この子は俺の正体を知れば、嫌ってしまうのだろうか。
「義勇さん、私の家に泊まっても構いませんよ。いつも大変だと思うので。それに、私一人なので」
彼女の提案に俺は頷いた。
「じゃあ、しばらく泊めてもらおうか」
きっと彼女の家族は鬼に殺されてしまったのだろう。
俺が鬼だと知っても嫌わないでいてくれるだろうか。
「俺はいらない。お前が食事をしているのを見るのが幸せなんだ」
そんなわけ分からない言い訳を言って、共に食事はしなかった。
俺は毎日こっそり人を食いに行って腹を満たしていた。
「元水柱、鬼になった気分はどうだい?」
人を食っていると、鬼舞辻無残が現れた。
「あまりにも哀れな鬼殺隊員だったから、上弦の壱よりも血を多くやった。
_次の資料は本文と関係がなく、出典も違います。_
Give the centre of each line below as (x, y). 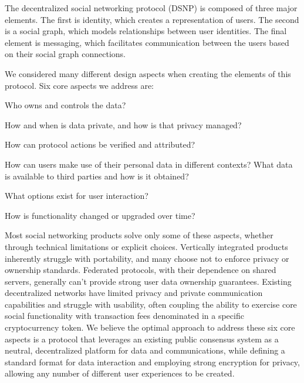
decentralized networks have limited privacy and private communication (134, 293)
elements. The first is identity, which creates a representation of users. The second (152, 19)
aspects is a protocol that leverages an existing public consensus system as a (142, 339)
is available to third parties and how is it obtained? (97, 176)
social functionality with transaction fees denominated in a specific (124, 316)
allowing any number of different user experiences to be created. (120, 373)
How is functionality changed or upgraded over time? (100, 215)
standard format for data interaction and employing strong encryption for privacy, (152, 362)
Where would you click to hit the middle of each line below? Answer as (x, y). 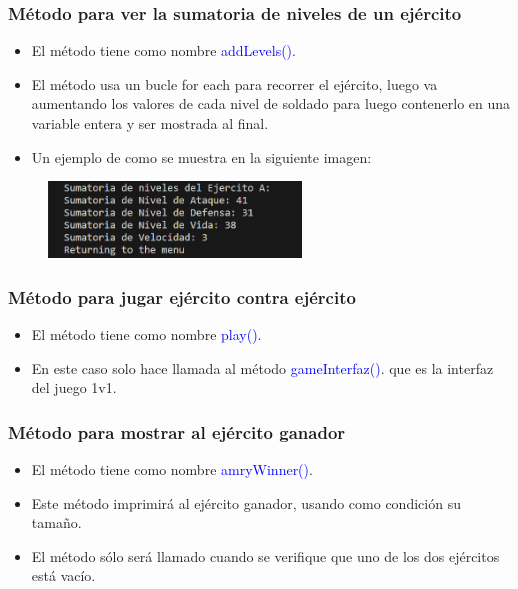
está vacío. (63, 575)
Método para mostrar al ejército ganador (177, 431)
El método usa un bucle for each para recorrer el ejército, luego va (234, 83)
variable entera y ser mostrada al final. (150, 123)
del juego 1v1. (74, 387)
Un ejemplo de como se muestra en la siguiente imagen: (201, 156)
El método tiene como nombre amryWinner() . (172, 468)
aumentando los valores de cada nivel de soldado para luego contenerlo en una (271, 103)
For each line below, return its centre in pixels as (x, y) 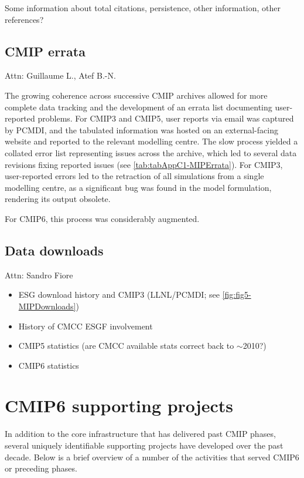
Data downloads (54, 250)
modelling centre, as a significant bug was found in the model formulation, (138, 187)
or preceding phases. (41, 468)
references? (24, 19)
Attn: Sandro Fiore (39, 275)
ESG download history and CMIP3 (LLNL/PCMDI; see (119, 294)
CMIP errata (45, 51)
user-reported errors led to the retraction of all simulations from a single (134, 176)
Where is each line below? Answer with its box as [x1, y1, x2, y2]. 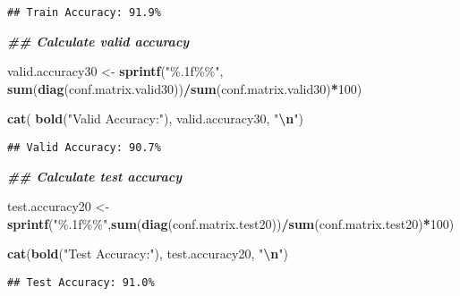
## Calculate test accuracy [7, 166, 183, 185]
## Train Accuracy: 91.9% [7, 6, 161, 19]
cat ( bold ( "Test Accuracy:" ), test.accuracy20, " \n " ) [7, 244, 288, 263]
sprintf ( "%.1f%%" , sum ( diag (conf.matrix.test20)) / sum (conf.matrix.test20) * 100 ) [7, 214, 455, 233]
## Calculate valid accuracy [7, 31, 190, 50]
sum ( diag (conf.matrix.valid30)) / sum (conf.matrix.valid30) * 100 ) [7, 79, 362, 97]
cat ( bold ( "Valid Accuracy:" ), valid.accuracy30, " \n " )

姿もあまり変わらず、良い調子であって嬉しいよ」
鬼舞辻無残はニヤリと笑った。
「お前に位を与えてやる。上弦の零だ。別にそれらしいことはやらなくて良い。自由に生きていれば良いんだ」
鬼舞辻無残は俺の首に爪を刺してきた。
俺はそのまま意識を手放した。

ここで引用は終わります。